Entre douze et seize ans, il est préparé par le professeur Nikolaï Zverev (1832-1893), ami d'Anton Rubinstein et de Tchaïkovski. Zverev est un pédagogue renommé, respecté, rigoureux et sévère. Il prend chez lui quelques élèves doués de sa classe de conservatoire. Logés et nourris, ses pensionnaires doivent se soumettre à une discipline de travail draconienne et être dès six heures du matin devant le piano. Ce professeur exigeant tient à donner à ses élèves une grande ouverture culturelle par sa bibliothèque et en les faisant assister à des représentations théâtrales, à des concerts et à des opéras. Il invite les grands musiciens de passage à Moscou à venir écouter ses protégés. Le jeune Sergueï y rencontre notamment Tchaïkovski, qui apprécie déjà ses dons de jeune pianiste.

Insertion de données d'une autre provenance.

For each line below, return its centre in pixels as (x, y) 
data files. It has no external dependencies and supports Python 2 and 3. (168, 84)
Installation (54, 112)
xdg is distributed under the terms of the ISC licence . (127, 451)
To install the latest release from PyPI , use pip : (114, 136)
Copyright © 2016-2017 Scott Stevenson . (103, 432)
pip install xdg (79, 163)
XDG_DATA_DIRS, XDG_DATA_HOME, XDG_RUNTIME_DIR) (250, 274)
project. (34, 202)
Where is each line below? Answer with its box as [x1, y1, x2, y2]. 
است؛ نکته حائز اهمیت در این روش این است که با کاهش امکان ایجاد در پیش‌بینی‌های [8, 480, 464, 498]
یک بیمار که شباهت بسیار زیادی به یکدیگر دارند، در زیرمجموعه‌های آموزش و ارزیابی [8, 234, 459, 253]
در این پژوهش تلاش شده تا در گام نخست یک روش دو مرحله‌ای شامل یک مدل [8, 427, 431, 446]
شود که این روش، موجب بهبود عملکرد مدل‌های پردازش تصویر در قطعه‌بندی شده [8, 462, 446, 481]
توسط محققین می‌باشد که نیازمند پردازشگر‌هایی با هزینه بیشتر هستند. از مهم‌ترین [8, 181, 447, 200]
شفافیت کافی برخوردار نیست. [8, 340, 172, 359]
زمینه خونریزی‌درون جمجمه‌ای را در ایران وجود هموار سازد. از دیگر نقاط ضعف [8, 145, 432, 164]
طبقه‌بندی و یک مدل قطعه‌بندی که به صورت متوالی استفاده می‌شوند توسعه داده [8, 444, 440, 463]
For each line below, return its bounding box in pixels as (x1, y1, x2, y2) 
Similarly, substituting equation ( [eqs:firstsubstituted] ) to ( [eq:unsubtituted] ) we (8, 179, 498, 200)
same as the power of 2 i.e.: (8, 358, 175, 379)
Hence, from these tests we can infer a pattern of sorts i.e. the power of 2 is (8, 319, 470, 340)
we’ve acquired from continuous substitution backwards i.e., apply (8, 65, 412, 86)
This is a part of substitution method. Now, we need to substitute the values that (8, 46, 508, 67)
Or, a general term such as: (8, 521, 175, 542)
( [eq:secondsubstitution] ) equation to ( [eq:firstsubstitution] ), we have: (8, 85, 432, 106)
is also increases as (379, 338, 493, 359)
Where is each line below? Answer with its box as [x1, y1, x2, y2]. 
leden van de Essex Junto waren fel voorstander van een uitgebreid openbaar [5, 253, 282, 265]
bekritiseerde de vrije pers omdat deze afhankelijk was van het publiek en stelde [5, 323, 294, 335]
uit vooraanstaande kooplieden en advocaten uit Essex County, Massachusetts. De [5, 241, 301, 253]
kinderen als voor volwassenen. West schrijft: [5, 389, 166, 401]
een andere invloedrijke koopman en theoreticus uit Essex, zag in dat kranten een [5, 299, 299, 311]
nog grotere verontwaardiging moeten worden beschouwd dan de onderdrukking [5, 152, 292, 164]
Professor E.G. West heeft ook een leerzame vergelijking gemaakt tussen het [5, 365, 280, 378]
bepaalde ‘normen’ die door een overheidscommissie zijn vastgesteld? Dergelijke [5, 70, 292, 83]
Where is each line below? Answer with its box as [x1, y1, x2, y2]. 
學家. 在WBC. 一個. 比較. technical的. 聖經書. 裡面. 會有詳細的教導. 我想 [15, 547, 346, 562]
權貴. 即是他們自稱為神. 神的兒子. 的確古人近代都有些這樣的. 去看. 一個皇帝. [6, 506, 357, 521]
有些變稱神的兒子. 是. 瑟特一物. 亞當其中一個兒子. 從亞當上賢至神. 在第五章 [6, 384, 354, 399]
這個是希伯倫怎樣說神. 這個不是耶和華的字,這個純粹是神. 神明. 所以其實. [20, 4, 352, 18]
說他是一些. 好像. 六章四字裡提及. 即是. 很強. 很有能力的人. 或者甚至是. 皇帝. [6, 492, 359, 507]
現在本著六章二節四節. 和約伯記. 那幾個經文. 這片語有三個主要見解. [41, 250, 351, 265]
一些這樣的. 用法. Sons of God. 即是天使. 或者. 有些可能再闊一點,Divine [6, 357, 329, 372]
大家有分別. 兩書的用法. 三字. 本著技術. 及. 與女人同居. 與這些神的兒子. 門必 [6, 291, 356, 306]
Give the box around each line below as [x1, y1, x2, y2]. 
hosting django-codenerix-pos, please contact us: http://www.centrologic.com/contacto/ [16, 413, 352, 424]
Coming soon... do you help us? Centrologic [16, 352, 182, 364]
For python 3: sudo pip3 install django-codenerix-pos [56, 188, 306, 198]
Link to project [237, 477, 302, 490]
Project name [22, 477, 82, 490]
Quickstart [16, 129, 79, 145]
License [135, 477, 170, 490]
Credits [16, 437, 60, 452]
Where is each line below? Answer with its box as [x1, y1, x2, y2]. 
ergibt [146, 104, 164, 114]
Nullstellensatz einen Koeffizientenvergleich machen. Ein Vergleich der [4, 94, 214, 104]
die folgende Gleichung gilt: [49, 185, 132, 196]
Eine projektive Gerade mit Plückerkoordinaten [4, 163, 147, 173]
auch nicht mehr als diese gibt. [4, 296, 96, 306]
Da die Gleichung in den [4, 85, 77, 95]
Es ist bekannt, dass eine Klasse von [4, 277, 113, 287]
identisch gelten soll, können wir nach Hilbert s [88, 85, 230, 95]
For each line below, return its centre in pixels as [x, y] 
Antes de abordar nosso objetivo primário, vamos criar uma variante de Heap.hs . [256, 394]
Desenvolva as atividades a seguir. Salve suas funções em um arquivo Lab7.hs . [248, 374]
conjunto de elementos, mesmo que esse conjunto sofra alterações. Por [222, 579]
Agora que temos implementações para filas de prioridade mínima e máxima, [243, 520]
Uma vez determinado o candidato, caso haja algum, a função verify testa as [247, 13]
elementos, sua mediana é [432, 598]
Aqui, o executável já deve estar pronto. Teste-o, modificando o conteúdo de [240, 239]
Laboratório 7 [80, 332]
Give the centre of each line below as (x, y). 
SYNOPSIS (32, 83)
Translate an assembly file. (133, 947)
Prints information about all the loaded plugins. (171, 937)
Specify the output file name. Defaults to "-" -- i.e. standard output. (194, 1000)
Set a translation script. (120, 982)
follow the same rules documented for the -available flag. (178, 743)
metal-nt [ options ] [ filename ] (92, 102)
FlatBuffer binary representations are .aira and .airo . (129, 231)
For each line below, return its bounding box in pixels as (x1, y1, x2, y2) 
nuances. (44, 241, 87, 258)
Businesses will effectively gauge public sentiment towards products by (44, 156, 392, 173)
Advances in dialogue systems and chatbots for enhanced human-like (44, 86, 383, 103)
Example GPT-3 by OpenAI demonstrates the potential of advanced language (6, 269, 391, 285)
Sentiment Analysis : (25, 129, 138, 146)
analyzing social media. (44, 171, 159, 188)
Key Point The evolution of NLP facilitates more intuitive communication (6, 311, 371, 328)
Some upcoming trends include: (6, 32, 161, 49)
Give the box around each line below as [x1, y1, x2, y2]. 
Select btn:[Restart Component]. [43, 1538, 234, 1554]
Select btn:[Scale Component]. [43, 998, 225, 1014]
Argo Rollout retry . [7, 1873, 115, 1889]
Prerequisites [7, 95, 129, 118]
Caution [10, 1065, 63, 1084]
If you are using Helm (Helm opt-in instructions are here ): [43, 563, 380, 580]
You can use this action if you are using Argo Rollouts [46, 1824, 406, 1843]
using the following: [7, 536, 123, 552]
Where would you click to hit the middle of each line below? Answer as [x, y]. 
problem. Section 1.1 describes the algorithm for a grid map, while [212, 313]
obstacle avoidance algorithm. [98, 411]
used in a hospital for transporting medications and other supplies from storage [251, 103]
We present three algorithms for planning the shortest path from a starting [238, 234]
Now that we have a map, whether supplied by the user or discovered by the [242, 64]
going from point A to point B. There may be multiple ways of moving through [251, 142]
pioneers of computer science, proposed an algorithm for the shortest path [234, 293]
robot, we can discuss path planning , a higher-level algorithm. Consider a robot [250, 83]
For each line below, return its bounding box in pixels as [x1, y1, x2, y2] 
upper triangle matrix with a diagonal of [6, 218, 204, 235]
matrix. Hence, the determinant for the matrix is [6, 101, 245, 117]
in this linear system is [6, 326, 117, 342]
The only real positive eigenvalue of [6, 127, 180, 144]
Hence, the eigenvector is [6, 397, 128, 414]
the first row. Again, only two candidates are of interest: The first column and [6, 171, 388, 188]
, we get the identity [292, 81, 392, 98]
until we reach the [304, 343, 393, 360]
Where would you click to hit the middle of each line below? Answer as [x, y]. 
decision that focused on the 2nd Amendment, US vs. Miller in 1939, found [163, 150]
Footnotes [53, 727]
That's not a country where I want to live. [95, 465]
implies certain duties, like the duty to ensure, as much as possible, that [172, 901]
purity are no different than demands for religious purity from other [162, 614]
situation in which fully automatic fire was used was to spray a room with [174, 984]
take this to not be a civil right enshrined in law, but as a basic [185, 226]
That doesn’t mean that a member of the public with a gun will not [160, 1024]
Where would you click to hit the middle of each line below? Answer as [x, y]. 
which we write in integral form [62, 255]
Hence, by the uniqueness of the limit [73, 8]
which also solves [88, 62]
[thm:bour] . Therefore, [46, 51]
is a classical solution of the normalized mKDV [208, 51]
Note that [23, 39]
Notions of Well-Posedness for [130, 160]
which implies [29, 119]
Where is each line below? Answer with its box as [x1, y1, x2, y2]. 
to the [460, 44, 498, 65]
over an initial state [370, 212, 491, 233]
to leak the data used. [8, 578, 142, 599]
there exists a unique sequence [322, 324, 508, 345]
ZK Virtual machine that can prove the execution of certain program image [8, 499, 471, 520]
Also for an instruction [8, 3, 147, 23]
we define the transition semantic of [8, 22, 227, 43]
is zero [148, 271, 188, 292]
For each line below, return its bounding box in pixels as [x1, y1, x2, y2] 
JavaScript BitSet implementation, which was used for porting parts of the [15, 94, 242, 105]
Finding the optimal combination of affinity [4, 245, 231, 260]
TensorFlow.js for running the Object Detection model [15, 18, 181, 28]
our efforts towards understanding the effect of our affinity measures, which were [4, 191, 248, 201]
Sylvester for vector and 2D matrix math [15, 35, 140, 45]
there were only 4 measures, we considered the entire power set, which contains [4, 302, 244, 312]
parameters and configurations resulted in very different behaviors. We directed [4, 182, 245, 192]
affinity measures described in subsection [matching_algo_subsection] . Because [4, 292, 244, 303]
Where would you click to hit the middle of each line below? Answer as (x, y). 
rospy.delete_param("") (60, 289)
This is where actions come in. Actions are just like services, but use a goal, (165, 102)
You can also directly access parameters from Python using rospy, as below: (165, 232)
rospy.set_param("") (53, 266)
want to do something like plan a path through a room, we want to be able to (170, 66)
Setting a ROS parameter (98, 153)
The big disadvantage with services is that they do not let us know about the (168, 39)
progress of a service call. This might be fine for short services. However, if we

Au cours de ces quatre ans, Rachmaninov côtoie au conservatoire ses pairs Josef LhévinneAlexandre Goldenweiser et Alexandre Scriabine, avec qui il se lie d'amitié. Après deux ans de cours, le jeune Rachmaninov, âgé de quinze ans, obtient une bourse Rubinstein et devient l'élève de Siloti en piano avancé. Il étudie l'harmonie, la théorie musicale, puis la fugue et la composition libre avec le jeune Anton Arenski, et le contrepoint avec Sergueï Taneïev. À l'image de son maître Zverev, Sergueï « restera sa vie durant un homme organisé, fidèle à ses habitudes, soucieux d'ordre et de ponctualité ».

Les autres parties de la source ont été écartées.